Every entry should be duplicated verbatim, and no picture may appear in the copy.

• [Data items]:
________________________

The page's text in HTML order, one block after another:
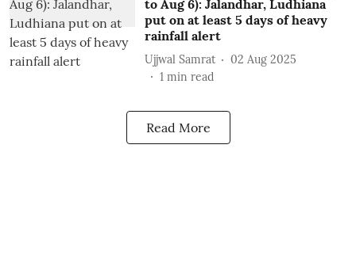
to Aug 6): Jalandhar, Ludhiana
put on at least 5 days of heavy
rainfall alert
Ujjwal Samrat
02 Aug 2025
1 min read
Read More
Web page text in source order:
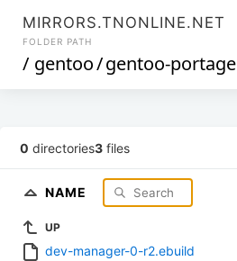
MIRRORS.TNONLINE.NET
FOLDER PATH
/ gentoo/gentoo-portage
0 directories3 files
NAME
UP
dev-manager-0-r2.ebuild
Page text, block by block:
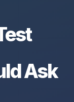
Ask
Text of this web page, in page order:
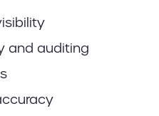
and auditing
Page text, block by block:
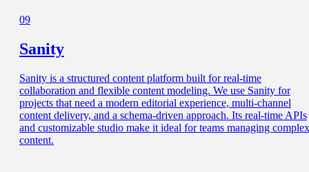
09
Sanity
Sanity is a structured content platform built for real-time
collaboration and flexible content modeling. We use Sanity for
projects that need a modern editorial experience, multi-channel
content delivery, and a schema-driven approach. Its real-time APIs
and customizable studio make it ideal for teams managing complex
content.
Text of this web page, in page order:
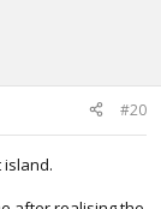
#20
island.
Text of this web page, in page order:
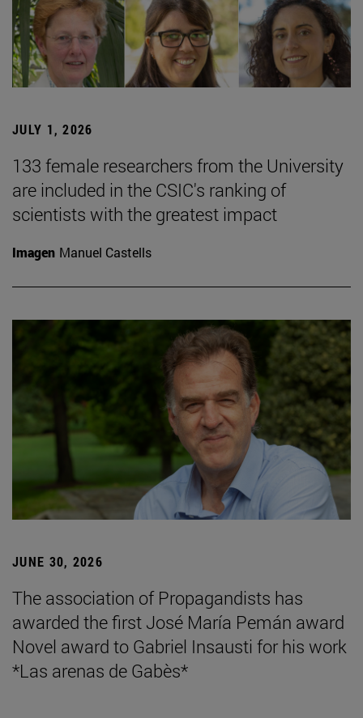
JULY 1, 2026
133 female researchers from the University
are included in the CSIC's ranking of
scientists with the greatest impact
Imagen Manuel Castells
JUNE 30, 2026
The association of Propagandists has
awarded the first José María Pemán award
Novel award to Gabriel Insausti for his work
*Las arenas de Gabès*
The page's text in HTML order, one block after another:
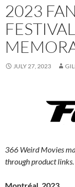
2023
JULY 27, 2023
366 Weird Movies
through product links.
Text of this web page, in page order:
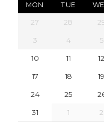
MON TUE
27 28
3
4 5
10
11 12
17
18 19
24
25
31
1 2
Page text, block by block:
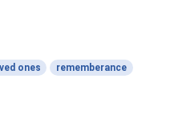
ones rememberance
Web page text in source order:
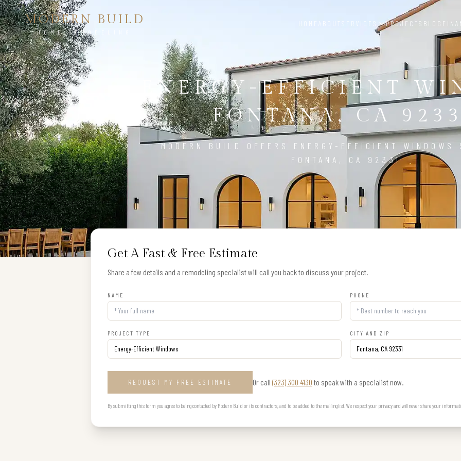
MODERN BUILD
HOME REMODELING
HOME ABOUT SERVICES PROJECTS BLOG
ENERGY-EFFICIENT
FONTANA, CA
MODERN BUILD OFFERS ENERGY-EFFICIENT
FONTANA, CA 92331
Get A Fast & Free Estimate
Share a few details and a remodeling specialist will call you back to discuss your project.
NAME PHONE
PROJECT TYPE CITY AND ZIP
REQUEST MY FREE ESTIMATE Or call (323) 300 4130 to speak with a specialist now.
By submitting this form you agree to being contacted by Modern Build or its contractors, and to be added to the mailing list. We respect your privacy and will never share your
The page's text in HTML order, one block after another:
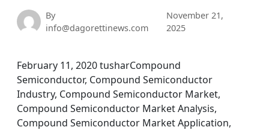
By
info@dagorettinews.com
November 21,
2025
February 11, 2020 tusharCompound
Semiconductor, Compound Semiconductor
Industry, Compound Semiconductor Market,
Compound Semiconductor Market Analysis,
Compound Semiconductor Market Application,

________________________

• [Answer area]:
The page's text in HTML order, one block after another:
to Aug 6): Jalandhar, Ludhiana
put on at least 5 days of heavy
rainfall alert
Ujjwal Samrat
02 Aug 2025
1 min read
Read More
Web page text in source order:
MIRRORS.TNONLINE.NET
FOLDER PATH
/ gentoo/gentoo-portage
0 directories3 files
NAME
UP
dev-manager-0-r2.ebuild
Page text, block by block:
Ask
Text of this web page, in page order:
and auditing
Page text, block by block:
09
Sanity
Sanity is a structured content platform built for real-time
collaboration and flexible content modeling. We use Sanity for
projects that need a modern editorial experience, multi-channel
content delivery, and a schema-driven approach. Its real-time APIs
and customizable studio make it ideal for teams managing complex
content.
Text of this web page, in page order:
#20
island.
Text of this web page, in page order:
JULY 1, 2026
133 female researchers from the University
are included in the CSIC's ranking of
scientists with the greatest impact
Imagen Manuel Castells
JUNE 30, 2026
The association of Propagandists has
awarded the first José María Pemán award
Novel award to Gabriel Insausti for his work
*Las arenas de Gabès*
The page's text in HTML order, one block after another:
2023
JULY 27, 2023
366 Weird Movies
through product links.
Text of this web page, in page order:
MON TUE
27 28
3
4 5
10
11 12
17
18 19
24
25
31
1 2
Page text, block by block:
ones rememberance
Web page text in source order:
MODERN BUILD
HOME REMODELING
HOME ABOUT SERVICES PROJECTS BLOG
ENERGY-EFFICIENT
FONTANA, CA
MODERN BUILD OFFERS ENERGY-EFFICIENT
FONTANA, CA 92331
Get A Fast & Free Estimate
Share a few details and a remodeling specialist will call you back to discuss your project.
NAME PHONE
PROJECT TYPE CITY AND ZIP
REQUEST MY FREE ESTIMATE Or call (323) 300 4130 to speak with a specialist now.
By submitting this form you agree to being contacted by Modern Build or its contractors, and to be added to the mailing list. We respect your privacy and will never share your
The page's text in HTML order, one block after another:
By
info@dagorettinews.com
November 21,
2025
February 11, 2020 tusharCompound
Semiconductor, Compound Semiconductor
Industry, Compound Semiconductor Market,
Compound Semiconductor Market Analysis,
Compound Semiconductor Market Application,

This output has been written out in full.